Researcher Magdalena Lyimo presented her research on the anti HIV-1 properties of human breast milk at the Dartmouth-Hitchcock Medical Center last Wednesday.

Although breast milk is responsible for one-third of new HIV-1 cases from mother to child each year, this method of transmission is relatively inefficient. Lyimo’s work with Ruth Connor and Alex Howell of the department of physiology aimed to explore breast milk’s properties with regard to both cell-free (active virus particles) and cell-associated (proviral DNA in immune cells) HIV-1.

Lyimo’s primary work used breast milk from healthy donors from the Upper Valley to examine its properties with respect to a number of factors. She concluded that breast milk inhibits cell-free HIV-1 infection regardless of the virus tropism by examining the R5, X4, and R5X4 HIV-1 strains. However, breast milk from these donors did not inhibit cell-associated HIV-1 because it proceeds with a different mechanism of infection.

Using dual PCR, Dr. Lyimo was also able to conclude that breast milk from the uninfected donors inhibits the early stages of infection, like reverse transcription and integration, in CD4 cells. Unfortunately, breast milk does not inhibit the release of HIV-1 and the observed decrease in transcription was not sustained beyond five days.

Lyimo then questioned whether or not breast milk from HIV-1 infected donors had the same inhibitory properties. Interestingly, both the breast milk from the ten HIV positive as well as the ten HIV negative donors in TZM-bl assays once again showed inhibition of cell-free HIV-1 independent of virus tropism, and no inhibition of cell-associated HIV-1. Because the number of donors was so small, further studies will be needed to support these reported effects.

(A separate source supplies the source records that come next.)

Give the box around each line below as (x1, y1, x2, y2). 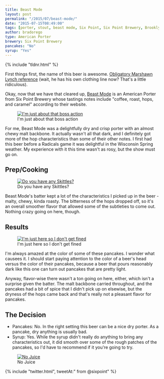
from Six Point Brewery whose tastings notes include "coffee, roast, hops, (5, 96, 154, 102)
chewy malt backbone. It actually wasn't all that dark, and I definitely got (5, 131, 151, 136)
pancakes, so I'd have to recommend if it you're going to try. (12, 344, 134, 350)
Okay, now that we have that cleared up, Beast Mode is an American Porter (5, 91, 156, 97)
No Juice (17, 359, 36, 365)
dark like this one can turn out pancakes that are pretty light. (5, 266, 127, 272)
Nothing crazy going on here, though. (5, 209, 81, 215)
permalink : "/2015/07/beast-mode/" (5, 16, 78, 21)
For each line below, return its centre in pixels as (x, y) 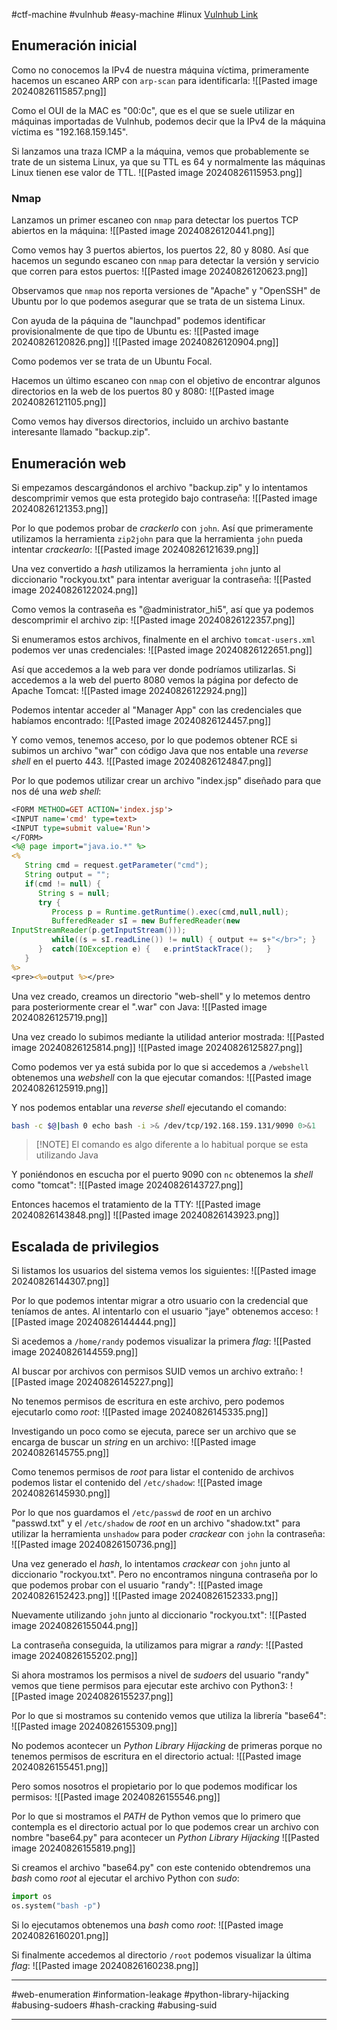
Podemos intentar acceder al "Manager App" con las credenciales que (157, 710)
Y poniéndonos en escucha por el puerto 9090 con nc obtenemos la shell (162, 1175)
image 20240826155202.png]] (74, 1656)
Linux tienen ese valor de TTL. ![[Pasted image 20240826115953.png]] (157, 172)
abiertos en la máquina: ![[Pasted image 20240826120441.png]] (143, 231)
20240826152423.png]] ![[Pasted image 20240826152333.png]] (145, 1596)
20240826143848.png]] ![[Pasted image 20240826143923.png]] (145, 1215)
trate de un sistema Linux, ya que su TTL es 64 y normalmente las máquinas (168, 161)
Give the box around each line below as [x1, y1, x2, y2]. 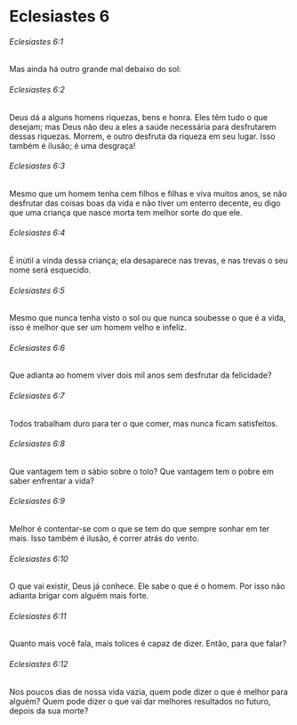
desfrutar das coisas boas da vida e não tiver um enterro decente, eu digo [9, 198, 281, 208]
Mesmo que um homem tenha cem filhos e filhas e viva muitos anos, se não [9, 188, 287, 199]
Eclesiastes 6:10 [9, 553, 68, 564]
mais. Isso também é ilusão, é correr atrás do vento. [9, 533, 200, 544]
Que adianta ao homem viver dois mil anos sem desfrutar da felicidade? [9, 370, 272, 380]
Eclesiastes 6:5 [9, 285, 65, 296]
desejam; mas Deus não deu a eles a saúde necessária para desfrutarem [9, 121, 277, 132]
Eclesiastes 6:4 [9, 227, 66, 238]

Curious as to whether these inhibitory effects were mediated by innate immune factors or HIV-specific antibodies in the milk, Lyimo then examined the presence of chemokines and pathogen-specific antibodies and observed levels of inhibition. There was no correlation between observed levels of inhibition and levels of chemokines responsible for inhibition activity including MIP-1α, MID-1β, and RANTES, suggesting these chemokines may be working in combination with other cytokines, or not mediating the inhibitory properties of breast milk. Lyimo also tried depleting IgG and IgA, two pathogen-specific antibodies, but the altered milk from both HIV-positive and HIV-negative donors maintained its inhibitory effects.

Thus, Lyimo’s continuing work is focused on determining what causes the observed inhibitory effects of breast milk. Glycosaminoglycans are a possible candidate because after the depletion of anionic factors like these glycans, anti HIV-1 activity in breast milk was reduced. Lyimo’s lab is currently performing enzymatic digestion of these glycans to confirm their hypotheses.